DIRECTIONS FOR THIS TASK >> Find the lines of the material below that include the string "social", then copy each one.

SUPPLIED MATERIAL >>
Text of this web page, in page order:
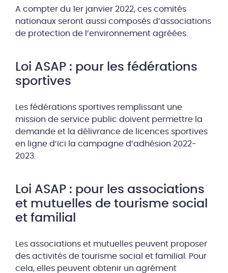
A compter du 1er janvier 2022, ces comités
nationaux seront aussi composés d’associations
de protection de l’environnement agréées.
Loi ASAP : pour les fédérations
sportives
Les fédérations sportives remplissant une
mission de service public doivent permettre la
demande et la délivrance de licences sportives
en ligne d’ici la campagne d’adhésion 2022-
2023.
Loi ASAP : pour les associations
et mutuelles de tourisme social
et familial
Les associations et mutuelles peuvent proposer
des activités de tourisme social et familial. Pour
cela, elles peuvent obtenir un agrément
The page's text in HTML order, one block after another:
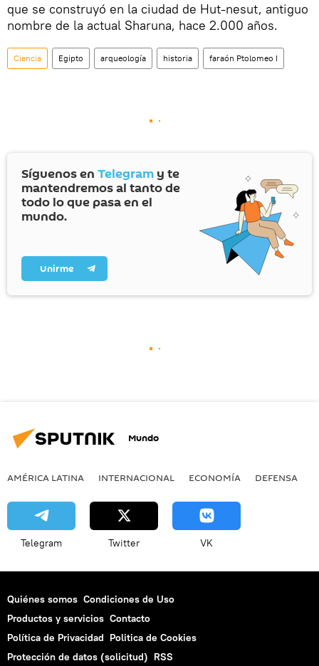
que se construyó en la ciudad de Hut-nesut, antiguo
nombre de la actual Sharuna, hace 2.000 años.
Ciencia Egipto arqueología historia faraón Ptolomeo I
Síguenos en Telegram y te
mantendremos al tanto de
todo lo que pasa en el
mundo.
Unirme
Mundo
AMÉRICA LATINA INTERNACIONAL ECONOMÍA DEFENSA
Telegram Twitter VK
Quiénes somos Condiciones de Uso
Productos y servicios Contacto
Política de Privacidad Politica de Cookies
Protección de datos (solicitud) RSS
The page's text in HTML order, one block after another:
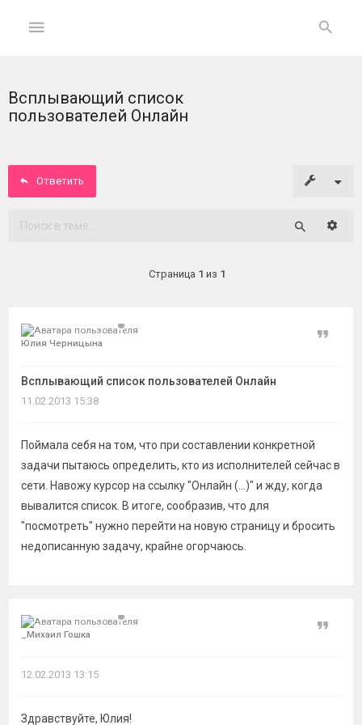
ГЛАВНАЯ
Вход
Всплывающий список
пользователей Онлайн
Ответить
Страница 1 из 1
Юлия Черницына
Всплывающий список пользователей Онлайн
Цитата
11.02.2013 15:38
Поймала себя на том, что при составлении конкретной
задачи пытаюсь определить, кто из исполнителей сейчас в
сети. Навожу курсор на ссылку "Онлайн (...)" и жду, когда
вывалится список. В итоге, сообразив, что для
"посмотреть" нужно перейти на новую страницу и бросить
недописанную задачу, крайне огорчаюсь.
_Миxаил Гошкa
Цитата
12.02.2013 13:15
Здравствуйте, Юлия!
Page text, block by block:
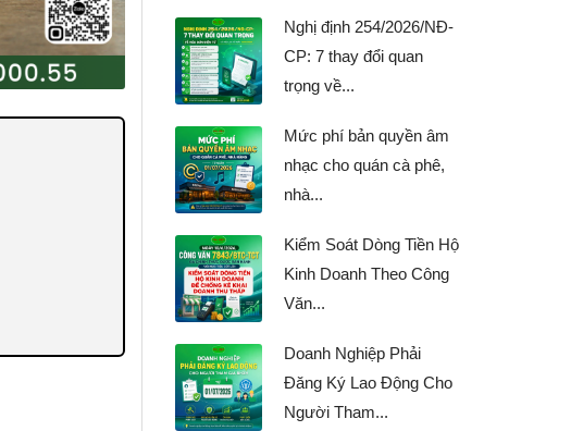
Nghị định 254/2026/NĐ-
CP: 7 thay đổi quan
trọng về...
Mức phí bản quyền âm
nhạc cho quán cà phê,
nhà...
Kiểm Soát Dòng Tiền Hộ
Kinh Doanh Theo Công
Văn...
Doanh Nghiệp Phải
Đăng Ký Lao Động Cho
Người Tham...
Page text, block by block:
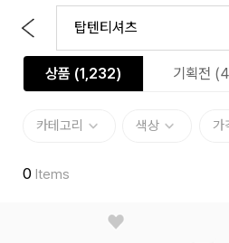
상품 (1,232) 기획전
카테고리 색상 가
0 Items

--

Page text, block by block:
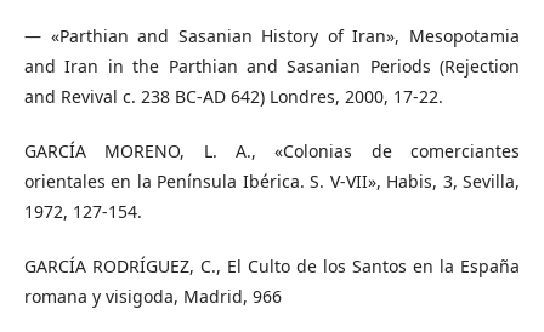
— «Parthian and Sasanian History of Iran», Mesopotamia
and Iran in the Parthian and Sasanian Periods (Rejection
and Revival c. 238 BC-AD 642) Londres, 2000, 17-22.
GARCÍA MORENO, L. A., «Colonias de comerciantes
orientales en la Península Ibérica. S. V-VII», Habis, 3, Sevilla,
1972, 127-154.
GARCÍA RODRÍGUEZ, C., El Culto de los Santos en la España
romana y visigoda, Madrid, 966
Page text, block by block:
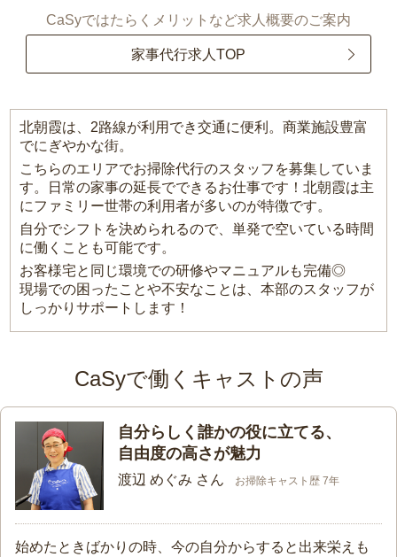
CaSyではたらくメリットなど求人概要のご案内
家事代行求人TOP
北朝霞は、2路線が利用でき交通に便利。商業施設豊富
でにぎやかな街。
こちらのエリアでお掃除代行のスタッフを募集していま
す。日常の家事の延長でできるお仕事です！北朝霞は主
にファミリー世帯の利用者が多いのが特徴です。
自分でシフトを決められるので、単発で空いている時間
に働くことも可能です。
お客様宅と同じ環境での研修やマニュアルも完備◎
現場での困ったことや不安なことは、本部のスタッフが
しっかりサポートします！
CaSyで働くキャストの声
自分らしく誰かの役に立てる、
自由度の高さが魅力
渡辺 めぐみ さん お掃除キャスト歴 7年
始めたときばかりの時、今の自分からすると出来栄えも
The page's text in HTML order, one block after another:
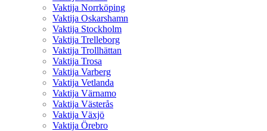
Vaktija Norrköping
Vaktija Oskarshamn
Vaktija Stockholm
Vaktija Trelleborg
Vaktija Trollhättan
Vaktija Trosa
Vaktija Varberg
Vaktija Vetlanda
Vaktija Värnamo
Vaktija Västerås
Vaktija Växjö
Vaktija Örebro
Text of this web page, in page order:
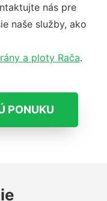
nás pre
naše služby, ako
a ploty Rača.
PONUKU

ANSWER FOR THIS EXERCISE >>
et mutuelles de tourisme social
des activités de tourisme social et familial. Pour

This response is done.